==== Task data

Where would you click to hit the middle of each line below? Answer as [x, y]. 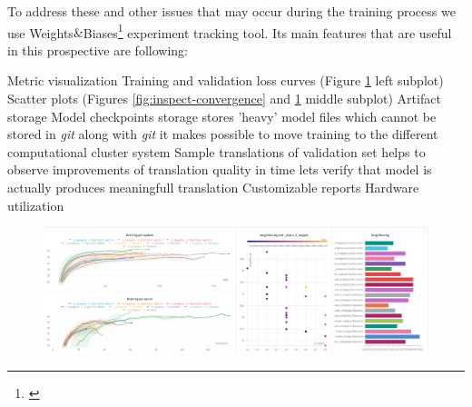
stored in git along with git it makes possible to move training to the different [223, 134]
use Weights [40, 32]
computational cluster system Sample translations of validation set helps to [216, 151]
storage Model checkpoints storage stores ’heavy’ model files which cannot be [222, 116]
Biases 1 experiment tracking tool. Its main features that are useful [267, 31]
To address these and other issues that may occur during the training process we [231, 11]
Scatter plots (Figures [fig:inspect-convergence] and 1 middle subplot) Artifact [224, 99]
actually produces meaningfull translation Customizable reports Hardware [213, 187]
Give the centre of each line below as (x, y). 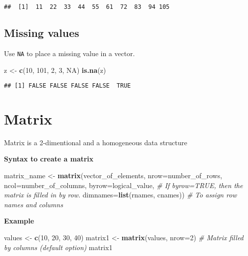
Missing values (42, 33)
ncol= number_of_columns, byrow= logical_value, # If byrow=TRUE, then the (124, 185)
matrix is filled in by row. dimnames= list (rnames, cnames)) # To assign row (121, 195)
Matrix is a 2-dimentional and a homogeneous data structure (96, 142)
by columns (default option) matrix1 (58, 247)
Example (19, 221)
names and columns (33, 204)
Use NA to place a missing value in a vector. (69, 53)
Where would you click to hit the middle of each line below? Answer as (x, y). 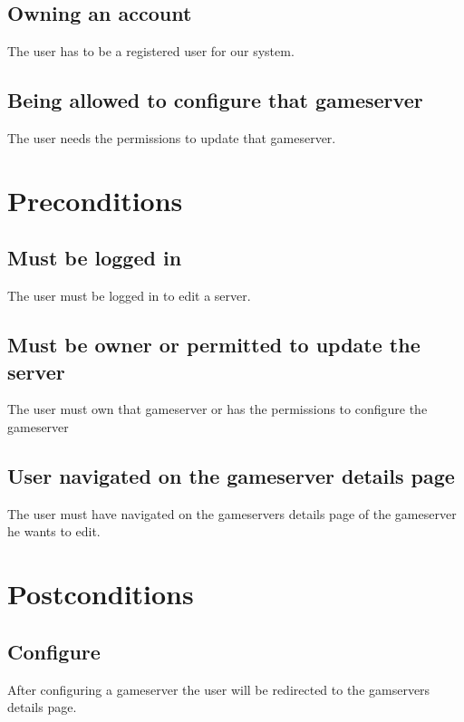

========

■ Task goal:
Beginning with the line with "Example (19, 221)", repeat the entries above exactly, up to and including the last line, leaving out pictures.

■ Response to the exercise:
Example (19, 221)
names and columns (33, 204)
Use NA to place a missing value in a vector. (69, 53)
Where would you click to hit the middle of each line below? Answer as (x, y). 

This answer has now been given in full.